WHAT YOU HAVE TO DO: Copy every line that contains the string "text" from the entries below.

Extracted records
((
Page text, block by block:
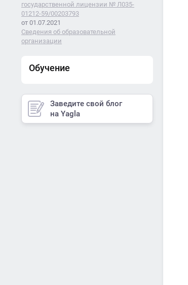
государственной лицензии № Л035-
01212-59/00203793
от 01.07.2021
Сведения об образовательной
организации
Обучение
Заведите свой блог
на Yagla
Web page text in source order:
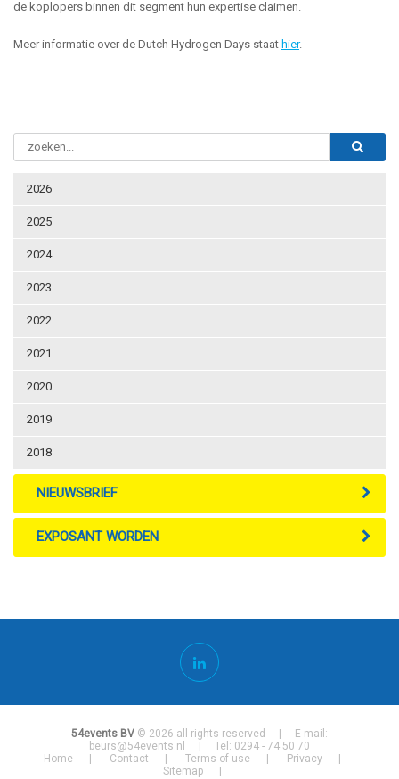
2026
2025
2024
2023
2022
2021
2020
2019
2018
NIEUWSBRIEF
EXPOSANT WORDEN
de koplopers binnen dit segment hun expertise claimen.
Meer informatie over de Dutch Hydrogen Days staat hier.
54events BV © 2026 all rights reserved | E-mail:
beurs@54events.nl
| Tel: 0294 - 74 50 70
Home
Contact Terms of use
Privacy
Sitemap
))
FINISHED EXERCISE:
Page text, block by block:
Web page text in source order:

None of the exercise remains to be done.